Sometimes people’s genuine and heartfelt devotion overflows in tears in Sunday morning worship. But sadly I’ve known more than one person who’s apologised or even stopped coming to church because they can’t help but cry here. It is a problem if we have created an atmosphere in which even tears are too much to bear.

The liturgy of the church has moments of extravagance of course. The foot washing on Maundy Thursday, the creeping to the cross and kissing the feet of Jesus on Good Friday, an others.  And yet almost everything in conventional Christian worship has been tidied up over the centuries. We use tiny amounts of water in baptism, rather than getting people properly wet. We use tiny smears of oil to anoint them, rather pouring oil over their heads. We use specially manufactured, sterile-looking tiny portions of bread and wine. On Maundy Thursday we wash the feet of a select few, rather than wash each other’s feet; and so on. There was a point in England when the monarch washed the feet of the poor on Maundy Thursday, but now she gives out little packets of Maundy money instead. Almost every aspect of our spiritual devotion is debased. Fasting has become giving up chocolate. Penitence is a quick anxious sorry and the hope we won’t be found out. Giving has become tipping God.

And this safe polite devotion isn’t restricted simply to worship. Within social and political life the church resorts to a rhetoric which is safe in commending reconciliation and peace and agreement. And, of course, reconciliation and agreement are like motherhood and apple pie – you can’t disagree with them. Except they can prevent us challenging the status quo. Christian leaders in apartheid South Africa noted that the rhetoric of reconciliation plays into the hands of those promoting apartheid by offering a quiet life without challenging injustice [1]. Dom Helder Camara, a Brazilian Archbishop from the 1960s - 1980s famously said, “When I give food to the poor, they call me a saint. When I ask why the poor have no food, they call me a communist.” It’s great that we give food to Wimbledon foodbank; we are one of its biggest contributors. But on its own, that is inoffensive polite religion. There is also a need to be awkward and ask why foodbanks are needed in a prosperous country in peacetime; to be awkward to the systems – and it’s not just politicians – that create these circumstances, and to own our own complicity in these processes. The same goes for the culture of violence, the culture of environmental destruction, the culture of religious bigotry, and much more also.

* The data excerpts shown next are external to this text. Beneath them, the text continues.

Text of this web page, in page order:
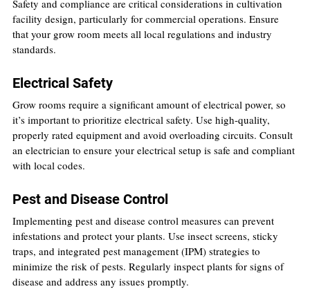
Safety and compliance are critical considerations in cultivation
facility design, particularly for commercial operations. Ensure
that your grow room meets all local regulations and industry
standards.
Electrical Safety
Grow rooms require a significant amount of electrical power, so
it’s important to prioritize electrical safety. Use high-quality,
properly rated equipment and avoid overloading circuits. Consult
an electrician to ensure your electrical setup is safe and compliant
with local codes.
Pest and Disease Control
Implementing pest and disease control measures can prevent
infestations and protect your plants. Use insect screens, sticky
traps, and integrated pest management (IPM) strategies to
minimize the risk of pests. Regularly inspect plants for signs of
disease and address any issues promptly.
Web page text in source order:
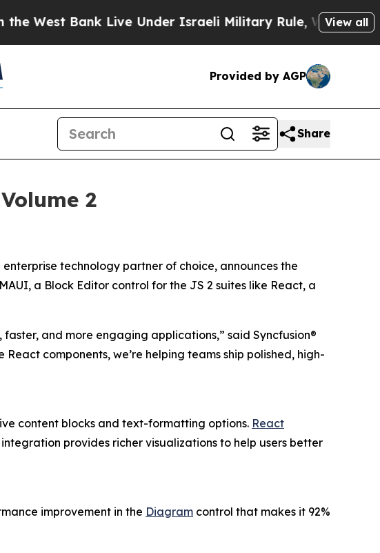
Bank Live Under Israeli Military Rule, Which OffersView all
Provided by AGP
Share
2
enterprise technology partner of choice, announces the
a Block Editor control for the JS 2 suites like React, a
and more engaging applications,” said Syncfusion®
components, we’re helping teams ship polished, high-
content blocks and text-formatting options. React
integration provides richer visualizations to help users better
improvement in the Diagram control that makes it 92%
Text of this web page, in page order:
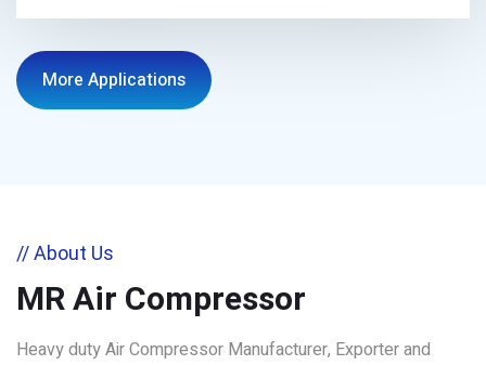
More Applications
// About Us
MR Air Compressor
Heavy duty Air Compressor Manufacturer, Exporter and
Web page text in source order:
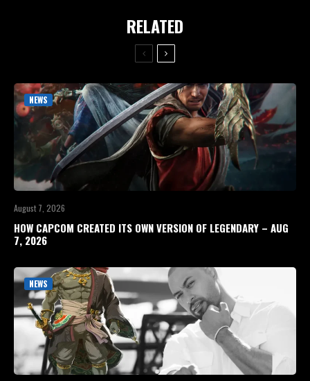
RELATED
NEWS
August 7, 2026
HOW CAPCOM CREATED ITS OWN VERSION OF LEGENDARY – AUG
7, 2026
NEWS
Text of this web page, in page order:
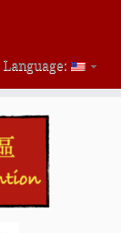
Language:
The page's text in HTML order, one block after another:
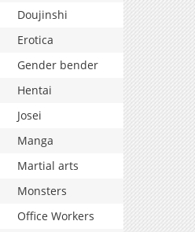
Doujinshi
Erotica
Gender bender
Hentai
Josei
Manga
Martial arts
Monsters
Office Workers
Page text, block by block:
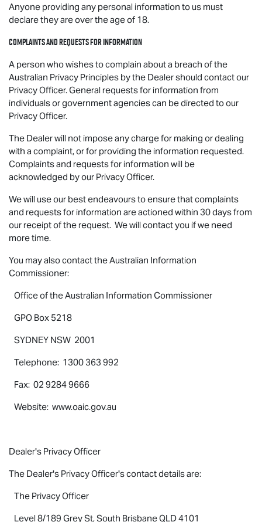
Anyone providing any personal information to us must
declare they are over the age of 18.
Complaints and requests for information
A person who wishes to complain about a breach of the
Australian Privacy Principles by the Dealer should contact our
Privacy Officer. General requests for information from
individuals or government agencies can be directed to our
Privacy Officer.
The Dealer will not impose any charge for making or dealing
with a complaint, or for providing the information requested.
Complaints and requests for information will be
acknowledged by our Privacy Officer.
We will use our best endeavours to ensure that complaints
and requests for information are actioned within 30 days from
our receipt of the request. We will contact you if we need
more time.
You may also contact the Australian Information
Commissioner:
Office of the Australian Information Commissioner
GPO Box 5218
SYDNEY NSW 2001
Telephone: 1300 363 992
Fax: 02 9284 9666
Website: www.oaic.gov.au
Dealer's Privacy Officer
The Dealer's Privacy Officer's contact details are:
The Privacy Officer
Level 8/189 Grey St, South Brisbane QLD 4101
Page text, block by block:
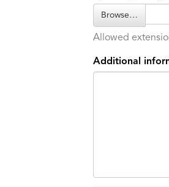
Browse…
Allowed
Additional
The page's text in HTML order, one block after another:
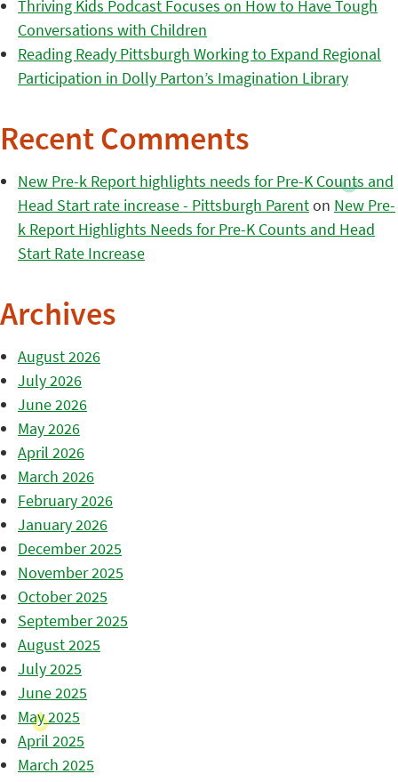
Thriving Kids Podcast Focuses on How to Have Tough
Conversations with Children
Reading Ready Pittsburgh Working to Expand Regional
Participation in Dolly Parton’s Imagination Library
Recent Comments
New Pre-k Report highlights needs for Pre-K Counts and
Head Start rate increase - Pittsburgh Parenton New Pre-
k Report Highlights Needs for Pre-K Counts and Head
Start Rate Increase
Archives
August 2026
July 2026
June 2026
May 2026
April 2026
March 2026
February 2026
January 2026
December 2025
November 2025
October 2025
September 2025
August 2025
July 2025
June 2025
May 2025
April 2025
March 2025
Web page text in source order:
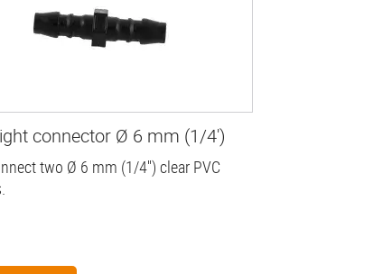
connector Ø 6 mm (1/4')
two Ø 6 mm (1/4'') clear PVC

And finally, whilst we can challenge others, we can both challenge and change ourselves. I would like to suggest that you choose two actions to take this Passiontide in which you can enter a more messy and offensive spiritual engagement. One action relating specifically to prayer and worship, and one action of mission or social engagement. But they need to stretch your boundaries a bit. The worship or prayer one could be about trying something new in prayer, engaging with Holy Week worship in a new way (maybe you’ve always said no to the footwashing on Maundy Thursday, but this is the year), letting yourself cry in prayer, talking with someone about your spiritual needs (because for some people, sharing is the hardest thing). The social one could be as simple as calling someone you find difficult, or – bigger – relinquishing gains you have made at others’ expense, or campaigning for the voiceless or marginalised.

But my other real suggestion is that you tell someone. Because this kind of sharing is the truly hard and extravagant gesture for many people. It makes us feel awkward. Of course, choose wisely whom you tell. And choose things you can action in the next two weeks of Passiontide – this isn’t a long term, never never action. That way, come Easter Day, this risky, messy spirituality can be released in new joy, freer worship, and more extravagant praise.